• **PROBLEM**: Find the word "with" in the records and copy every line where it occurs.

Collected data entries
= = =
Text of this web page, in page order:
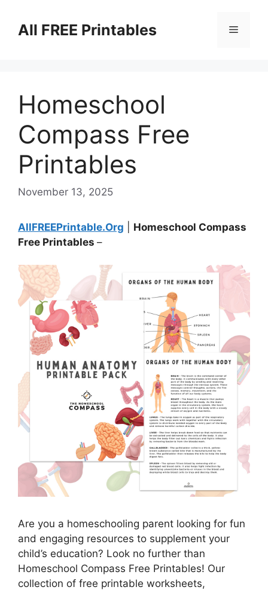
contentAll FREE Printables Menu
Homeschool
Compass Free
Printables
November 13, 2025
AllFREEPrintable.Org
Homeschool Compass
Free Printables –
Are you a homeschooling parent looking for fun
and engaging resources to supplement your
child’s education? Look no further than
Homeschool Compass Free Printables! Our
collection of free printable worksheets,
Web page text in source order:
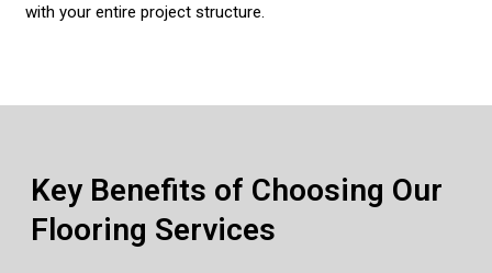
with your entire project structure.
Key Benefits of Choosing Our
Flooring Services
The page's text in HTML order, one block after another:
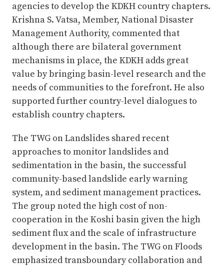
agencies to develop the KDKH country chapters.
Krishna S. Vatsa, Member, National Disaster
Management Authority, commented that
although there are bilateral government
mechanisms in place, the KDKH adds great
value by bringing basin-level research and the
needs of communities to the forefront. He also
supported further country-level dialogues to
establish country chapters.
The TWG on Landslides shared recent
approaches to monitor landslides and
sedimentation in the basin, the successful
community-based landslide early warning
system, and sediment management practices.
The group noted the high cost of non-
cooperation in the Koshi basin given the high
sediment flux and the scale of infrastructure
development in the basin. The TWG on Floods
emphasized transboundary collaboration and
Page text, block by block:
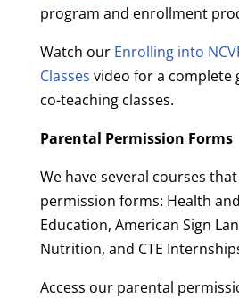
program and enrollment
Watch our Enrolling into
Classes video for a complete
co-teaching classes.
Parental Permission Forms
We have several courses
permission forms: Health
Education, American Sign
Nutrition, and CTE
Access our parental
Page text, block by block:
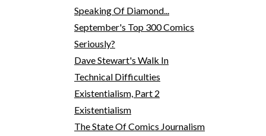
Speaking Of Diamond...
September's Top 300 Comics
Seriously?
Dave Stewart's Walk In
Technical Difficulties
Existentialism, Part 2
Existentialism
The State Of Comics Journalism
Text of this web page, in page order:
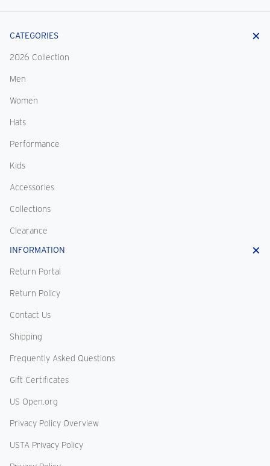
CATEGORIES
2026 Collection
Men
Women
Hats
Performance
Kids
Accessories
Collections
Clearance
INFORMATION
Return Portal
Return Policy
Contact Us
Shipping
Frequently Asked Questions
Gift Certificates
US Open.org
Privacy Policy Overview
USTA Privacy Policy
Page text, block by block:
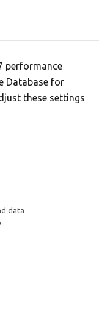
performance
Database for
these settings
data
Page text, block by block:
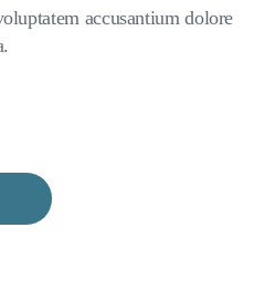
accusantium dolore
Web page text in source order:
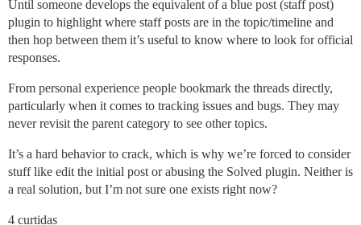
Until someone develops the equivalent of a blue post (staff post)
plugin to highlight where staff posts are in the topic/timeline and
then hop between them it’s useful to know where to look for official
responses.
From personal experience people bookmark the threads directly,
particularly when it comes to tracking issues and bugs. They may
never revisit the parent category to see other topics.
It’s a hard behavior to crack, which is why we’re forced to consider
stuff like edit the initial post or abusing the Solved plugin. Neither is
a real solution, but I’m not sure one exists right now?
4 curtidas
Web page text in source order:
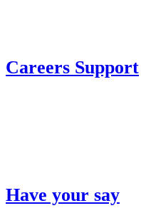
Careers Support
Have your say
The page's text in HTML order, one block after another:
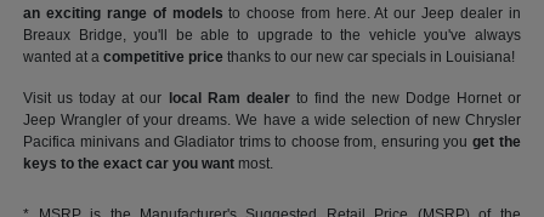
an exciting range of models to choose from here. At our Jeep dealer in
Breaux Bridge, you'll be able to upgrade to the vehicle you've always
wanted at acompetitive price thanks to our new car specials in Louisiana!
Visit us today at our local Ram dealerto find the new Dodge Hornet or
Jeep Wrangler of your dreams. We have a wide selection of new Chrysler
Pacifica minivans and Gladiator trims to choose from, ensuring you get the
keys to the exact car you want most.
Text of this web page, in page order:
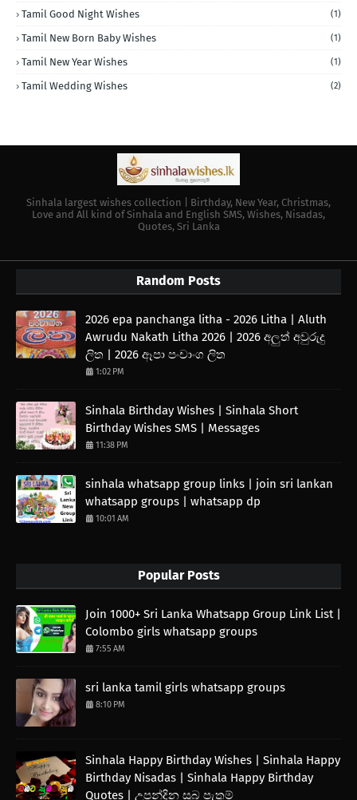
Tamil Good Night Wishes (1)
Tamil New Born Baby Wishes (1)
Tamil New Year Wishes (1)
Tamil Wedding Wishes (2)
Sinhala largest wishes collection | Birthday, New Year, Christmas,
Love and All kind of Sinhala and English SMS, Wishes, Nisadas,
Quotes, Sri Lanka
Random Posts
2026 epa panchanga litha - 2026 Litha | Aluth
Awrudu Nakath Litha 2026 | 2026 අලුත් අවුරුදු
ලිත | 2026 ඈපා පංචාංග ලිත
1:02 PM
Sinhala Birthday Wishes | Sinhala Short
Birthday Wishes SMS | Messages
11:38 PM
sinhala whatsapp group links | join sri lankan
whatsapp groups | whatsapp dp
10:01 AM
Popular Posts
Join 1000+ Sri Lanka Whatsapp Group Link List |
Colombo girls whatsapp groups
7:55 AM
sri lanka tamil girls whatsapp groups
8:10 PM
Sinhala Happy Birthday Wishes | Sinhala Happy
Birthday Nisadas | Sinhala Happy Birthday
Quotes | උපන්දින සුබ පැතුම්
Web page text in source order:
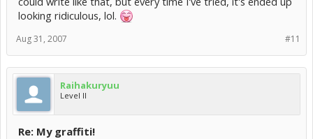
looking ridiculous, lol.
#11
Aug 31, 2007
Raihakuryuu
Level II
Re: My graffiti!
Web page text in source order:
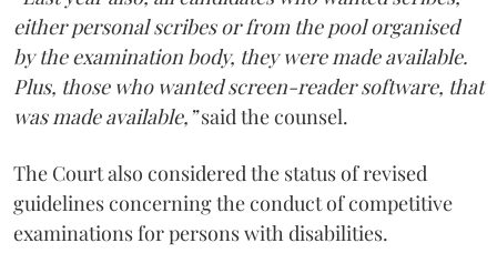
either personal scribes or from the pool organised
by the examination body, they were made available.
Plus, those who wanted screen-reader software, that
was made available,”said the counsel.
The Court also considered the status of revised
guidelines concerning the conduct of competitive
examinations for persons with disabilities.
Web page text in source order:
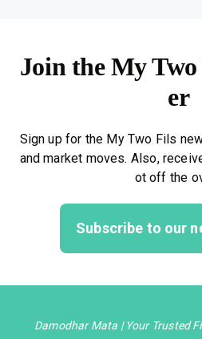
Join the My
er
Sign up for the My Two Fils
and market moves. Also,
ot off the
Subscribe to our
Damodhar Mata | Your Trusted
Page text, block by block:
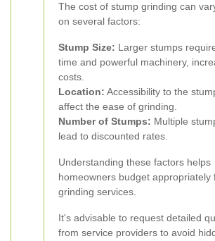
The cost of stump grinding can
on several factors:
Stump Size: Larger stumps
time and powerful machinery,
costs.
Location: Accessibility to the
affect the ease of grinding.
Number of Stumps: Multiple
lead to discounted rates.
Understanding these factors helps
homeowners budget appropriately
grinding services.
It's advisable to request detailed
from service providers to avoid
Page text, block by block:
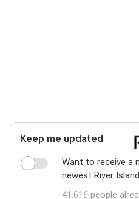
Keep me updated
Want to receive a
newest River
41.616 people
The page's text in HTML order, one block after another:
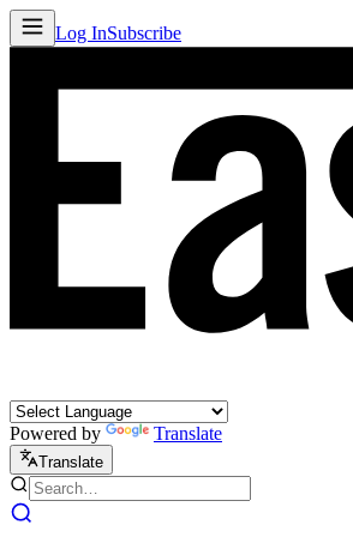
Log InSubscribe
Powered by Translate
Translate
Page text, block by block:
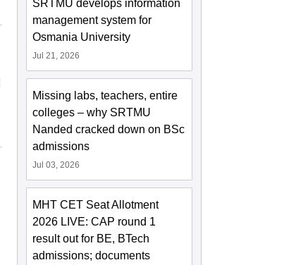
SRTMU develops information
management system for
Osmania University
Jul 21, 2026
Missing labs, teachers, entire
colleges – why SRTMU
Nanded cracked down on BSc
admissions
Jul 03, 2026
MHT CET Seat Allotment
2026 LIVE: CAP round 1
result out for BE, BTech
admissions; documents
= = =
• **THE ANSWER**:
with your entire project structure.
examinations for persons with disabilities.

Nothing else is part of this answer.